Wednesday, 2 November 2011

Absurd Revenge

The Chinese government was not satisfied with holding artist and activist Ai Weiwei -- illegally -- for nearly three months. The authorities have now slapped him with a 15 million RMB tax bill for back taxes and fines he apparently did not pay. He has 15 days to pay up.

However Ai feels the government's action is more a reprisal for his criticism of the the Communist Party.

"If it's a tax problem, I'll pay. But if it's not, I won't pay," he said.

He told the BBC he is only a designer in the design company Fake Cultural Development that his wife Lu Qing is the legal representative of. He added there were only three employees in the company.

Ai said his wife was given two notifications stating he had to pay more than 15 million RMB -- 6.8 million RMB in back taxes, 6.8 million RMB in penalties and around 3 million RMB for interest in delayed payments.

His lawyer Pu Zhiqiang thinks Ai will probably lose his freedom if he is not able to pay up.

"The penalty is targeting the [Fake] company... but if Ai and his company refuse to pay, the worst situation is that Ai will be arrested again by the authorities," Pu said. "The whole matter is ridiculous because so far there is no evidence to show that the [firm] is involved in tax evasion. And there is also a lack of an open and fair hearing on this case."

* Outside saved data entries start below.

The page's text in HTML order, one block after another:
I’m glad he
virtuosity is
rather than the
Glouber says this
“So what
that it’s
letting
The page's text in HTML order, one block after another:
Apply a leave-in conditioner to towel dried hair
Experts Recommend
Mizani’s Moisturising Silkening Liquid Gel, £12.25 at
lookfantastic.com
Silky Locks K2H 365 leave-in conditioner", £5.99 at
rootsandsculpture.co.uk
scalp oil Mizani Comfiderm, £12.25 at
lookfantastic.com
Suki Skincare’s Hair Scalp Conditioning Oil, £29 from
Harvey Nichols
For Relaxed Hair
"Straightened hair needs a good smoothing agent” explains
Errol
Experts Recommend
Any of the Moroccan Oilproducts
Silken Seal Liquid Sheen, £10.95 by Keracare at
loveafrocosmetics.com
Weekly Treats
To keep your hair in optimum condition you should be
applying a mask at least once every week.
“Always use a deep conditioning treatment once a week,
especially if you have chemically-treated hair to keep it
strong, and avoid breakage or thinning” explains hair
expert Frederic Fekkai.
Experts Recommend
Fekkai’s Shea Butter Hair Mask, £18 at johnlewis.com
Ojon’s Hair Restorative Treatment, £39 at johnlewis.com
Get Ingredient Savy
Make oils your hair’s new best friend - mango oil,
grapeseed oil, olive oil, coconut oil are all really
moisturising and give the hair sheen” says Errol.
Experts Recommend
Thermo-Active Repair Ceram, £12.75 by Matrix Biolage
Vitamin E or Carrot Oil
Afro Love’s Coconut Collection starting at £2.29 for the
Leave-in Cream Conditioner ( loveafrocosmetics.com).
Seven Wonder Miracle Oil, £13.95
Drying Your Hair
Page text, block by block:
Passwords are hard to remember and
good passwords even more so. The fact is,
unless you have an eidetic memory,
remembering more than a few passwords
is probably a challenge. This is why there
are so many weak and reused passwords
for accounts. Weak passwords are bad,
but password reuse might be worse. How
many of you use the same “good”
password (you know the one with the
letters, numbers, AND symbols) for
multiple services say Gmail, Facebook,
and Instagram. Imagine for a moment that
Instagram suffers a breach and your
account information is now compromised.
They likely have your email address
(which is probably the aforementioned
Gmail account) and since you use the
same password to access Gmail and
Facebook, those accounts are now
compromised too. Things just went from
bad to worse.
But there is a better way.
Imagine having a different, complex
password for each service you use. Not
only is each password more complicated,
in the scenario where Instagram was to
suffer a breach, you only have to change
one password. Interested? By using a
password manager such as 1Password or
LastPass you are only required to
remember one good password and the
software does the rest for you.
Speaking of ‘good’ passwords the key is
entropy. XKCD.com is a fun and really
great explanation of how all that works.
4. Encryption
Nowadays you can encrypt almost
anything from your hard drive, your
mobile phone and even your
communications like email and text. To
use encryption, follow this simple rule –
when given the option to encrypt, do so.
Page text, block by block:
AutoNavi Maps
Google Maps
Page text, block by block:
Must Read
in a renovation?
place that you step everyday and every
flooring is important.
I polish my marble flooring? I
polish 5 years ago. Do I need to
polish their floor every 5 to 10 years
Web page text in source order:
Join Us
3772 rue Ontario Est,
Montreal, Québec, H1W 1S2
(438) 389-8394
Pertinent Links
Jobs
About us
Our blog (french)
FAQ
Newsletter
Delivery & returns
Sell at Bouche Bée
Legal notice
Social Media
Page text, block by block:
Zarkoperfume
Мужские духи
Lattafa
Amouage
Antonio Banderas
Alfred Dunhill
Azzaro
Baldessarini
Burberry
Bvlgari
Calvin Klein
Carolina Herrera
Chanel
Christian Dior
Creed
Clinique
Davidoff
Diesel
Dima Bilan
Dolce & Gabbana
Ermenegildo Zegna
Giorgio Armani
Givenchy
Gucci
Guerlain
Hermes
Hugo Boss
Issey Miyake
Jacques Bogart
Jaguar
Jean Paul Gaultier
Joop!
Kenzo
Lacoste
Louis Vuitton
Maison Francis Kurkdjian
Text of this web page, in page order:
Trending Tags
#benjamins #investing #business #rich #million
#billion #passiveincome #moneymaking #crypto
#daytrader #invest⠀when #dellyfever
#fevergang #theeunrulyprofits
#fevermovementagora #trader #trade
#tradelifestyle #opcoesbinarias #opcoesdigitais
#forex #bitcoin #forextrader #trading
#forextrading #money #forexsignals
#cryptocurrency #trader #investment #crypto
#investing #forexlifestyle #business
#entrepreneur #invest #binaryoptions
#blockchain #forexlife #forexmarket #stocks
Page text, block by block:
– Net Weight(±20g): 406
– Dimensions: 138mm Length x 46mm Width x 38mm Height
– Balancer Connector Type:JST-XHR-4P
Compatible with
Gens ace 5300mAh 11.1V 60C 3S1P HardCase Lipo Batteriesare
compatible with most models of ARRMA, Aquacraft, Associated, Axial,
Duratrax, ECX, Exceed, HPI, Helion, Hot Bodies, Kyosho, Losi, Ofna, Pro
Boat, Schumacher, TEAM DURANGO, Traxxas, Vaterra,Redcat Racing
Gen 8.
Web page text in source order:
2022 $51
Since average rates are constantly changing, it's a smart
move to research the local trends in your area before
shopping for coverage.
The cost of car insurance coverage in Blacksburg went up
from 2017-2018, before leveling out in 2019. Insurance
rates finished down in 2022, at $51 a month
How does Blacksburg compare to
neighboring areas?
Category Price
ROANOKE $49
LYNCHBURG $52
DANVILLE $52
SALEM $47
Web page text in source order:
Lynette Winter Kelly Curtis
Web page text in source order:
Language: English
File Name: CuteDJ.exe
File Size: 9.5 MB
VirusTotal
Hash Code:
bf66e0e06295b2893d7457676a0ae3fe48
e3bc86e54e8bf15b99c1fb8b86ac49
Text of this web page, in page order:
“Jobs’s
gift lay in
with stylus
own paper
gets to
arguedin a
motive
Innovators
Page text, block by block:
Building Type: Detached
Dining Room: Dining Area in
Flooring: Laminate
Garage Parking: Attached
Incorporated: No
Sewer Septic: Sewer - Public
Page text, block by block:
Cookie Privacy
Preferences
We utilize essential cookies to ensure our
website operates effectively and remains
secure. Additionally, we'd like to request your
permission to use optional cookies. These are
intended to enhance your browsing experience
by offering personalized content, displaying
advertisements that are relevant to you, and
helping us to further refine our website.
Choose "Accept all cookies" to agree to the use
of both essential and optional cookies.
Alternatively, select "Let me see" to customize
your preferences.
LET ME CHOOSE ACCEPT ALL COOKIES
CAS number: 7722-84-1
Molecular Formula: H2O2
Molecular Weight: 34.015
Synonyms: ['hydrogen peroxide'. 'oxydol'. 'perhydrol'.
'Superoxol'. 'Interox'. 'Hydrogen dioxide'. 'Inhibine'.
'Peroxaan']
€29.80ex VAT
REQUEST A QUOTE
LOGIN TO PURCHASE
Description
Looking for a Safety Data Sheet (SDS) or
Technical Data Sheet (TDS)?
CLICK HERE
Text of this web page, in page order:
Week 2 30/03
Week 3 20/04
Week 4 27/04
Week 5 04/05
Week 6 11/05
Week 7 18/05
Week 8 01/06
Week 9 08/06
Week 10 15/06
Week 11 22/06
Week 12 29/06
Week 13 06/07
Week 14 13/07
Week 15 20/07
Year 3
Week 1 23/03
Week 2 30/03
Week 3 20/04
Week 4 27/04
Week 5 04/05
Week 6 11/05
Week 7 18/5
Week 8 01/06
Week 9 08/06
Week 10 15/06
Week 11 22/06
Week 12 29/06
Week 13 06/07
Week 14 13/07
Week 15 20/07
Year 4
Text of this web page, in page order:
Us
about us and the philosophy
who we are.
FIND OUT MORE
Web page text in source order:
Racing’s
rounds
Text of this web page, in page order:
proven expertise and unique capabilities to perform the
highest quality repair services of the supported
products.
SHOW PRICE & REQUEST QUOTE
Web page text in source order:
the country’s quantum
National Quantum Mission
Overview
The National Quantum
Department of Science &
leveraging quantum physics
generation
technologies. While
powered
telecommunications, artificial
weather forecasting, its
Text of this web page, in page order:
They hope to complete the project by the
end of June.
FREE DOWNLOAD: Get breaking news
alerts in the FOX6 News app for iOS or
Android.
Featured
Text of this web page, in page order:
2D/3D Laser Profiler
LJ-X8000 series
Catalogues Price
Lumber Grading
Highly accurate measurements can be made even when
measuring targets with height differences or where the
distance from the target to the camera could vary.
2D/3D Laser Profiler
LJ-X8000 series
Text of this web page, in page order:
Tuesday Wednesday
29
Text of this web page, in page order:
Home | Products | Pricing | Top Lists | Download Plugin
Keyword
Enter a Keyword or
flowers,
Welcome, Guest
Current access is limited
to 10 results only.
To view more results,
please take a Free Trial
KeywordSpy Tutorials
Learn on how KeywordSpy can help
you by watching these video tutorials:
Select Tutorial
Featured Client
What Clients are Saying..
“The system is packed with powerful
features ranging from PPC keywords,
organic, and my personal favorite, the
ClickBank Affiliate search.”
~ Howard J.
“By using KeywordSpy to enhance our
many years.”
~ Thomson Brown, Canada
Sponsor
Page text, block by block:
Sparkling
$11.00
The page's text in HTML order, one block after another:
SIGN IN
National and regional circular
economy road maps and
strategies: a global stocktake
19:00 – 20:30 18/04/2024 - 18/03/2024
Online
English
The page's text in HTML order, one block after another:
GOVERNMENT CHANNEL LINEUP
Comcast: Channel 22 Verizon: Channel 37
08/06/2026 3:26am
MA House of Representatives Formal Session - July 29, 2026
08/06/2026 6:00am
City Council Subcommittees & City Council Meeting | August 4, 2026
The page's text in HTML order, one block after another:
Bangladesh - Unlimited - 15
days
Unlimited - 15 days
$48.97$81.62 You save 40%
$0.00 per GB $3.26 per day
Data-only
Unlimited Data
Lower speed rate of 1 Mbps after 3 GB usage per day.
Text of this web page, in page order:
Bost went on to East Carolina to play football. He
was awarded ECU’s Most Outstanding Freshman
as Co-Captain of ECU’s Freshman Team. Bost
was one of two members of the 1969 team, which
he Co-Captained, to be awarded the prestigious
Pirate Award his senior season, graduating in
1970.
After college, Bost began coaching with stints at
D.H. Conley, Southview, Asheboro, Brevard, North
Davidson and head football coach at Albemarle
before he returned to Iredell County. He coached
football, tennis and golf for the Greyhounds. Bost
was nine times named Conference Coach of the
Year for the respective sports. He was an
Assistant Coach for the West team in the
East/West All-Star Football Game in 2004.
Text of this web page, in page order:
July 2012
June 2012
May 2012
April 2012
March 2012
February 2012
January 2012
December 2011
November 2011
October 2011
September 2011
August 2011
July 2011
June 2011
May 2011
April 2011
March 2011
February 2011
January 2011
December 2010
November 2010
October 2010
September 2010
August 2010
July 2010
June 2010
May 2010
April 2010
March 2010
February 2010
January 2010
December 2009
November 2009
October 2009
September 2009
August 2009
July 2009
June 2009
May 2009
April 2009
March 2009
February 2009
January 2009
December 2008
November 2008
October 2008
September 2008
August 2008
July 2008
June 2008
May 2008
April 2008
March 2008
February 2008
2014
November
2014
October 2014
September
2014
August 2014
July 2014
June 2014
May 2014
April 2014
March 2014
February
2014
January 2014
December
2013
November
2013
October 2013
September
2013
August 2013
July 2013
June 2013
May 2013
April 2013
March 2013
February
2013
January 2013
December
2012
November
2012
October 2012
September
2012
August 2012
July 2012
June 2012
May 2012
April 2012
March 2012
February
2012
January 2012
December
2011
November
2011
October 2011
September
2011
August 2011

Pu added the authorities confiscated the original documents from Ai's company, including its account books and records of its operations so they cannot check if these allegations are correct.

In addition, officials did not specify any particular transactions or dates when the company apparently failed to file their tax reports, Pu said.

"Accounts for tax purposes should be investigated by the tax bureau, not the police. But it's the police that took me away to an unknown place for 81 days to investigate taxes, Ai said yesterday.

"I just want to say, if a country is determined to do something in the world, it's a must to protect every citizen's human rights well [and] building up a fair legal system [is] the only option," said Ai. "However, I am feeling so [unsafe] in my country."

Ai felt the authorities were targeting him because even though he insisted he was only the designer of the company, the authorities claimed he was the "actual controller" of the firm.

"They finally made up this new title... I know this matter is targeted at me. The authorities warned that they would give me a hard time when I was detained," Ai said.

"The officials [from the Beijing taxation bureau] said that they are not fining me, but the Fake company. But when I asked: 'Why was my name singled out by the government, at the Foreign Ministry briefings?' They still said to me: 'This has nothing to do with you.'"

On his Twitter page, Ai wrote: "They [taxation officials] told me seriously: 'If the country says you have evaded taxes, then you must have evaded them.'"

He noted discrepancies in the tax amounts the authorities were charging him. He said when he was first detained in April the amount was 60 million RMB, and then after his release it dropped down to 20 million RMB.

"Now the authorities say they will set me free if I pay the [15 million RMB], set according to my financial capability," he said.

After the entire fiasco of detaining him and the massive international outcry, the authorities will not let go of Ai. It wants revenge, albeit a financial one to punish him for how he has made them look silly.

But in fact they are the ones creating more grief for themselves

In his interview with the BBC, the interviewer asked Ai how he was going to pay the fine. He said perhaps they would have to sell the family home and of course most people will be sympathetic to Ai's cause even more.

To make up monetary amounts for Ai to pay is outrageous without any clear indication of exactly what his company has done wrong.

But this is China, where they will do whatever they need to do to prove to themselves they are still in power.